Граф Суассонский обладал в самой высокой степени, какая доступна смертным, той смелостью души, что обычно зовется доблестью, но он не обладал даже в самой малой мере той смелостью ума, которая зовется решимостью. Первое свойство — довольно распространенное и даже заурядное, второе встречается редко, и даже реже, чем это можно предположить, — однако для великого дела оно еще более необходимо, нежели первое; а какое дело может равняться с тем, чтобы руководить партией? Руководство армией требует несравненно меньшего числа пружин, руководство государством большего, но пружины эти далеко не столь хрупки и щекотливы. Наконец, я убежден, что для истинного предводителя партии потребно более великих достоинств, нежели для истинного властителя мира, и в ряду этих великих достоинств решимость идет об руку с силой понятия; я имею в виду понятие героическое, важнейшее назначение которого — отличать необыкновенное от неисполнимого. Граф Суассонский не обладал и крупицей такого рода понятия, какое даже великим умам присуще весьма редко, хотя одни лишь великие умы и бывают им наделены.
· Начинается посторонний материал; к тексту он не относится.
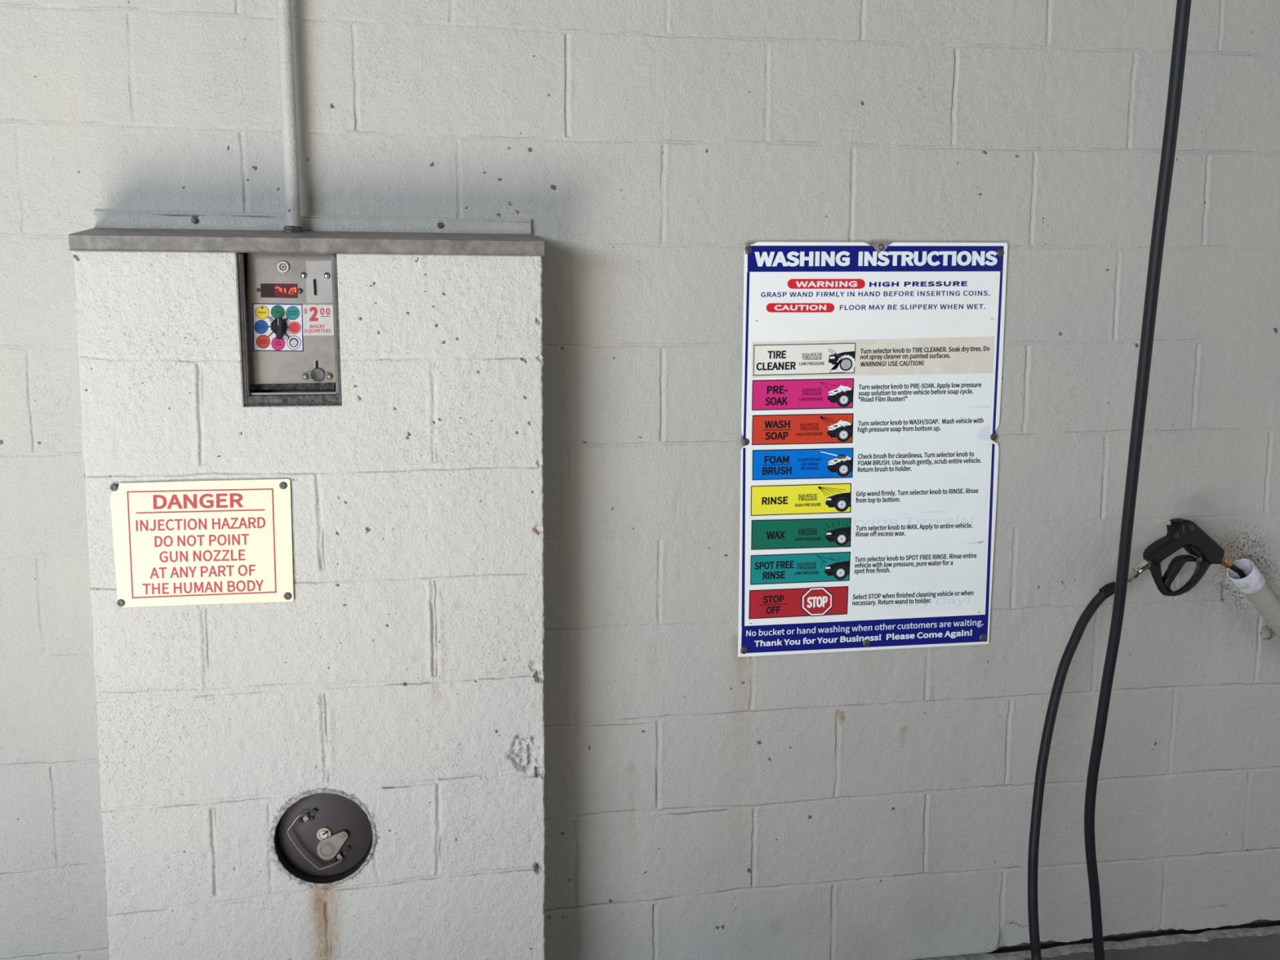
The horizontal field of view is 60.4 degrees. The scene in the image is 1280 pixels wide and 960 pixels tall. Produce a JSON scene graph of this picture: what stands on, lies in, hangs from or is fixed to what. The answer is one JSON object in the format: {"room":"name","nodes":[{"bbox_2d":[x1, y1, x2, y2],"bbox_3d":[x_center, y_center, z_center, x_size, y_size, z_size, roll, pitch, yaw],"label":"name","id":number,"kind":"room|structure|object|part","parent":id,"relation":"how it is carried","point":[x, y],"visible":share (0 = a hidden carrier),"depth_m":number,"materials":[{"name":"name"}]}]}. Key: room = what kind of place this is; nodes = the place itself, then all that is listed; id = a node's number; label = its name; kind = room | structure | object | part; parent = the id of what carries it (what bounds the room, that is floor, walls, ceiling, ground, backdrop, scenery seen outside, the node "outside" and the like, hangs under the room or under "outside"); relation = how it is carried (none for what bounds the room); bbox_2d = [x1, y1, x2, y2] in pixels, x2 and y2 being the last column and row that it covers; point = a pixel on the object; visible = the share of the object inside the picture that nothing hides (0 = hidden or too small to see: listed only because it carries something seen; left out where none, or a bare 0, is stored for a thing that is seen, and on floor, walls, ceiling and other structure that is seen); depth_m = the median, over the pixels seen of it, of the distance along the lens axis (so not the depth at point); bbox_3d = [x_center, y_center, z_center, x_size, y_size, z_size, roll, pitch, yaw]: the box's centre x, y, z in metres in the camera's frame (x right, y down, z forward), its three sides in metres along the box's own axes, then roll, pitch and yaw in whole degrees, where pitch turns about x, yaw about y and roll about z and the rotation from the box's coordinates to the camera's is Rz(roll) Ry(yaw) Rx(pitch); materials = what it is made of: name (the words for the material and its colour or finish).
{"room":"self-service car wash","nodes":[
{"label":"self-service car wash","id":0,"kind":"room"},
{"bbox_2d":[72,250,545,959],"bbox_3d":[-0.606,0.370,2.149,0.835,1.584,0.196,-1,8,-9],"label":"wall pillar","id":1,"kind":"structure","parent":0,"point":[402,675],"depth_m":2.04,"materials":[{"name":"white brick"}]},
{"bbox_2d":[110,479,293,607],"bbox_3d":[-0.785,0.114,1.981,0.308,0.227,0.005,-1,8,-9],"label":"sign","id":2,"kind":"object","parent":1,"relation":"attached to","point":[218,541],"visible":1,"depth_m":1.98,"materials":[{"name":"yellow plastic"}]},
{"bbox_2d":[236,253,342,406],"bbox_3d":[-0.634,-0.279,2.009,0.172,0.283,0.077,-1,8,-9],"label":"box","id":3,"kind":"object","parent":1,"relation":"attached to","point":[289,302],"visible":1,"depth_m":2.00,"materials":[{"name":"metal"}]},
{"bbox_3d":[-0.656,-0.278,1.995,0.028,0.028,0.012,-1,8,-9],"label":"selector knob","id":4,"kind":"part","parent":3,"relation":"part of","materials":[{"name":"black plastic"}]},
{"bbox_3d":[-0.584,-0.361,2.004,0.049,0.077,0.001,-1,8,-9],"label":"coin slot plate","id":5,"kind":"part","parent":3,"relation":"part of","materials":[{"name":"metal"}]},
{"bbox_2d":[68,210,544,256],"bbox_3d":[-0.598,-0.457,2.032,0.825,0.089,0.206,-1,8,-9],"label":"metal cap","id":6,"kind":"object","parent":1,"relation":"on","point":[113,230],"visible":0.99,"depth_m":2.00,"materials":[{"name":"grey paint"}]},
{"bbox_2d":[269,787,377,887],"bbox_3d":[-0.606,0.679,2.114,0.201,0.202,0.049,-1,8,-9],"label":"lock recess","id":7,"kind":"structure","parent":1,"relation":"attached to","point":[322,837],"depth_m":2.11,"materials":[{"name":"metal"}]},
{"bbox_3d":[-0.622,0.690,2.104,0.100,0.117,0.012,-1,8,-9],"label":"handle","id":8,"kind":"part","parent":7,"relation":"part of","materials":[{"name":"metal"}]},
{"bbox_2d":[0,0,1279,959],"bbox_3d":[0.239,-0.237,2.325,5.200,2.860,0.040,-1,8,-9],"label":"wall","id":9,"kind":"structure","parent":0,"point":[703,801],"depth_m":2.34,"materials":[{"name":"white brick"}]},
{"bbox_2d":[275,0,303,232],"bbox_3d":[-0.656,-1.057,2.003,0.036,1.190,0.036,-5,9,-32],"label":"conduit pipe","id":10,"kind":"object","parent":9,"relation":"attached to","point":[283,7],"visible":0.98,"depth_m":2.04,"materials":[{"name":"white metal"}]},
{"bbox_2d":[737,241,1007,657],"bbox_3d":[0.500,-0.063,2.366,0.585,0.886,0.005,-1,8,-9],"label":"sign","id":11,"kind":"object","parent":9,"relation":"attached to","point":[872,377],"visible":1,"depth_m":2.36,"materials":[{"name":"white plastic"}]},
{"bbox_3d":[0.344,0.266,2.383,0.223,0.064,0.001,-1,8,-9],"label":"program panel","id":12,"kind":"part","parent":11,"relation":"part of","materials":[{"name":"red plastic"}]},
{"bbox_3d":[0.347,0.191,2.374,0.224,0.065,0.001,-1,8,-9],"label":"program panel","id":13,"kind":"part","parent":11,"relation":"part of","materials":[{"name":"teal plastic"}]},
{"bbox_3d":[0.347,0.115,2.364,0.223,0.066,0.001,-1,8,-9],"label":"program panel","id":14,"kind":"part","parent":11,"relation":"part of","materials":[{"name":"green plastic"}]},
{"bbox_3d":[0.346,0.042,2.353,0.223,0.065,0.001,-1,8,-9],"label":"program panel","id":15,"kind":"part","parent":11,"relation":"part of","materials":[{"name":"yellow plastic"}]},
{"bbox_3d":[0.346,-0.108,2.333,0.223,0.065,0.001,-1,8,-9],"label":"program panel","id":16,"kind":"part","parent":11,"relation":"part of","materials":[{"name":"plastic"}]},
{"bbox_3d":[0.345,-0.181,2.324,0.223,0.066,0.001,-1,8,-9],"label":"program panel","id":17,"kind":"part","parent":11,"relation":"part of","materials":[{"name":"pink plastic"}]},
{"bbox_3d":[0.348,-0.034,2.344,0.224,0.065,0.001,-1,8,-9],"label":"program panel","id":18,"kind":"part","parent":11,"relation":"part of","materials":[{"name":"blue plastic"}]},
{"bbox_3d":[0.347,-0.254,2.314,0.223,0.068,0.001,-1,8,-9],"label":"program panel","id":19,"kind":"part","parent":11,"relation":"part of","materials":[{"name":"white plastic"}]},
{"bbox_2d":[919,925,1279,959],"bbox_3d":[1.331,1.125,2.651,3.000,0.055,0.042,-1,8,-9],"label":"trim","id":20,"kind":"structure","parent":9,"relation":"attached to","point":[1205,936],"depth_m":2.62,"materials":[{"name":"grey concrete"}]},
{"bbox_2d":[1226,559,1279,639],"bbox_3d":[1.479,0.327,2.553,0.348,0.320,0.088,-3,8,-23],"label":"holder","id":21,"kind":"object","parent":9,"relation":"attached to","point":[1254,586],"visible":0.95,"depth_m":2.48,"materials":[{"name":"white plastic"}]},
{"bbox_2d":[1142,518,1246,595],"bbox_3d":[1.243,0.172,2.430,0.283,0.176,0.038,-2,8,-11],"label":"gun","id":22,"kind":"object","parent":21,"relation":"in","point":[1181,532],"visible":0.94,"depth_m":2.41,"materials":[{"name":"black plastic"}]},
{"bbox_2d":[1226,559,1264,593],"bbox_3d":[1.362,0.217,2.472,0.081,0.081,0.060,-4,8,-25],"label":"socket","id":23,"kind":"object","parent":21,"relation":"attached to","point":[1254,582],"depth_m":2.46,"materials":[{"name":"white plastic"}]},
{"bbox_2d":[1023,933,1279,959],"bbox_3d":[-0.913,1.634,-0.860,10.000,0.116,6.700,-1,8,-9],"label":"floor","id":24,"kind":"structure","parent":0,"point":[1264,947],"depth_m":2.59,"materials":[{"name":"concrete"}]},
{"bbox_3d":[0.408,-1.525,0.526,5.400,0.130,3.400,-1,8,-9],"label":"ceiling","id":25,"kind":"structure","parent":0,"visible":0},
{"bbox_2d":[1027,0,1191,959],"bbox_3d":[0.933,-0.231,1.973,0.266,2.824,0.816,1,8,8],"label":"hose","id":26,"kind":"object","parent":25,"relation":"hanging from","point":[1124,575],"visible":1,"depth_m":2.14,"materials":[{"name":"black rubber"}]}
]}
Его же ум был посредственный и, следовательно, подвержен несправедливым подозрениям, а подобный нрав являет собой крайнюю противоположность тому, каким должен быть истинный предводитель партии, для кого всего более необходимо, даже имея основания не доверять кому-то, уметь во многих случаях подавить это недоверие и всегда его скрыть.

Вот что побуждало меня не соглашаться с теми, кто желал, чтобы граф Суассонский начал гражданскую войну. Варикарвиль, наиболее разумный и наименее отчаянный из всех знатных дворян, близких к Графу, говорил мне впоследствии, что, увидев слова, приписанные мной к письму Кампиона в тот самый день, когда я уезжал в Италию, сразу понял, что заставило меня так рассудить вопреки собственной моей наклонности.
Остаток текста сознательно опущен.